Page MenuHomePhabricator

Allow prop modules to decrease generator limits
Closed, InvalidPublic

Description

Sometimes a prop module is more expensive than the underlying generator and needs a lower per-request limit. A current example is revision diffs; two upcoming examples are T143895: [Epic] Implement ORES service proxy in api.php and T144865: Add pageview stats to the action API. In all three cases the limit is not really predictable since data for some revisions might be available from cache for free.

Currently this is solved by omitting the data from requests beyond the limit, which is unhelpful if that data is the main reason the user made the query. All three modules are/will be able to produce data for a small number of items even if it is not in the cache, but there is no way to allow the user to continue in a separate request from the first item with missing data.

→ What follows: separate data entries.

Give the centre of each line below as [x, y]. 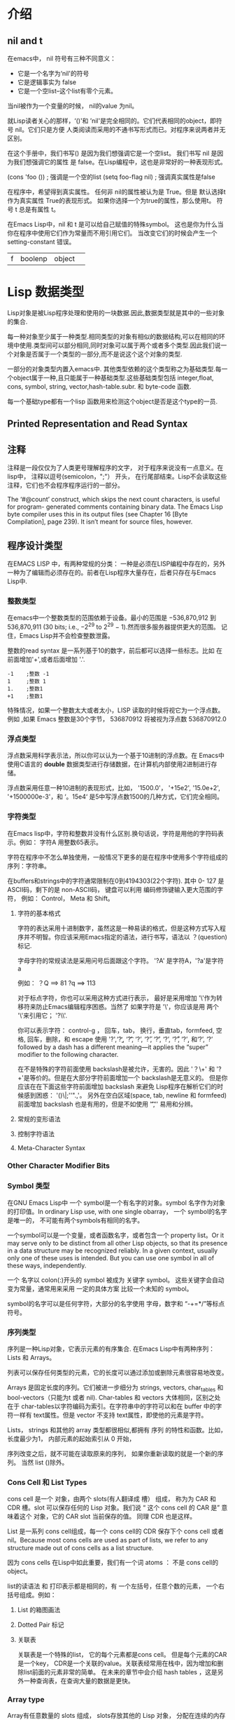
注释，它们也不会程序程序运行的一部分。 [65, 486]
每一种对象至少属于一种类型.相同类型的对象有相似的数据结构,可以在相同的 [113, 336]
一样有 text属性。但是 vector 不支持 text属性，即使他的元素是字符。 [110, 1415]
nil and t [25, 40]
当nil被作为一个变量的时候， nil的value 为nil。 [73, 106]
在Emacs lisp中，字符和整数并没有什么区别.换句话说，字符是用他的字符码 [113, 833]
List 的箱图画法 [39, 1610]
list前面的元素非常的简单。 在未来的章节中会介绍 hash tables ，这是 [121, 1672]
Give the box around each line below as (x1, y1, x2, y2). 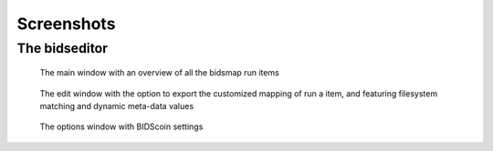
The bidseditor (16, 40, 109, 56)
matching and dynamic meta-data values (39, 100, 194, 111)
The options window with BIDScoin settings (39, 121, 204, 132)
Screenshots (16, 14, 116, 34)
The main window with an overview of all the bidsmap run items (39, 67, 280, 78)
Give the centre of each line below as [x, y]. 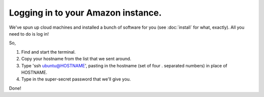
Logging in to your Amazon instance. [85, 13]
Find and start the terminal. [48, 52]
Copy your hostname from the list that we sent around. [76, 59]
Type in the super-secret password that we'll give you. [76, 79]
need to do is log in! [29, 34]
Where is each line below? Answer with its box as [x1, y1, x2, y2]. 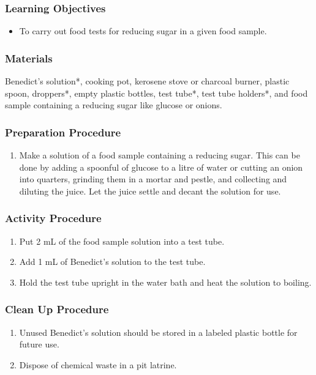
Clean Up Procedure [5, 302, 109, 317]
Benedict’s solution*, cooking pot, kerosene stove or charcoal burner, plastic [5, 75, 290, 87]
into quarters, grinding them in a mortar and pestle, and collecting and [19, 173, 287, 185]
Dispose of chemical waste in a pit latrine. [19, 358, 177, 371]
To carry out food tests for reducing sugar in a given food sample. [19, 24, 267, 37]
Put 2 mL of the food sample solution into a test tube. [19, 234, 225, 247]
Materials [5, 50, 53, 65]
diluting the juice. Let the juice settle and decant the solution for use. [19, 184, 281, 197]
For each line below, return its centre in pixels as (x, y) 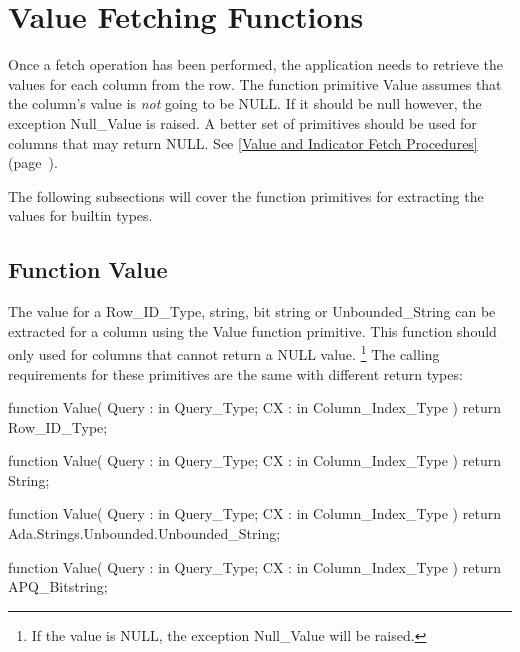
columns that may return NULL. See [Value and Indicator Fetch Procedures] (243, 142)
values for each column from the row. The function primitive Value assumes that (255, 83)
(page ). (33, 162)
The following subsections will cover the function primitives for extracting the (246, 195)
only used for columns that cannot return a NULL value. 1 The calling (224, 352)
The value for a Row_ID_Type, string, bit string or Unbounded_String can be (252, 311)
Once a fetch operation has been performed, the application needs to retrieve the (256, 64)
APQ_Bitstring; (58, 586)

To fix that, prop modules would need a way to peek at the resultset after the generator returned it but before other query modules started to process it, and truncate it once they decide their limit has been reached.

Event Timeline

Anomie subscribed.

Currently this is solved by omitting the data from requests beyond the limit, which is unhelpful if that data is the main reason the user made the query. All three modules are/will be able to produce data for a small number of items even if it is not in the cache, but there is no way to allow the user to continue in a separate request from the first item with missing data.

This is incorrect. The action API provides a robust continuation mechanism which can and should be used in this circumstance.

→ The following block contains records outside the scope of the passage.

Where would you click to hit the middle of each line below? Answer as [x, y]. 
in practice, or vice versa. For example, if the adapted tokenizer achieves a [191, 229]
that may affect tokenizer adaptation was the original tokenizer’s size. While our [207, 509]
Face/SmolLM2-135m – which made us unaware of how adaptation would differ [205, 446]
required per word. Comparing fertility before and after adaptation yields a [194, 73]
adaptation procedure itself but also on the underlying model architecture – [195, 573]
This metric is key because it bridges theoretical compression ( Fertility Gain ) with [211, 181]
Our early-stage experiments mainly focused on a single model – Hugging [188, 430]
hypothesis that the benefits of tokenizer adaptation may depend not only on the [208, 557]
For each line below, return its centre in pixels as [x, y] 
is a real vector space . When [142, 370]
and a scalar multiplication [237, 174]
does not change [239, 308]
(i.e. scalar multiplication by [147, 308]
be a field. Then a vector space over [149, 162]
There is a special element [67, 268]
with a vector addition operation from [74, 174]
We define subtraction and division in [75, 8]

I am not sure what you mean. The problem as I understand it is that the continuation mechanism cannot take the limits of prop modules into account. E.g. I want to get pageviews for the recent changes; I ask the query api with generator=recentchanges, grclimit=100, prop=pageviews; but the pageview module can only provide data for the first 10 RC items. What should the module in such a situation?

The same thing that a module like prop=links does if there are more links on all the generated pages than it can do in one query. See the behavior of this query for example.

generator=recentchanges is a slightly special case if you're using the default parameters (rcdir=older, no rcstart) since it starts with the most recent changes and on a busy wiki like enwiki there will probably be more "most recent changes" by the time you get to continuation, but the solution for that is to make it possible for a generator to specify an "I started here" value to ApiContinuationManager rather than trying to have every prop module pre-limit the generator. See T146176 for that.

I think I get it now, thanks. So if both the generator and a props module set a continuation, the props continuation will be called until it's exhausted and the generator continuation only after that?

Exactly right. The main motivation for the "new" continuation (remember T96858: Use "new" continuation by default) was to have the server handle that logic instead of making every client reimplement it.

Isn't that still a bit painful from the client's POV? For example mw:API:Query#Continuing_queries has a code example but that wouldn't really be helpful in such a case; instead, the query method would have to keep querying while the same page set is returned, and do some sort of recursive merge on the results. For links that cannot easily be helped since you might need multiple queries to get all the links for a single page. For modules which return exactly one data item per page, returning one fully filled page result per response seems much nicer from the user's point of view. (OTOH maybe most client libraries already deal with this problem?)

Since client libraries have to handle the more complicated link case, the "one result" case is trivially taken care of by the same code.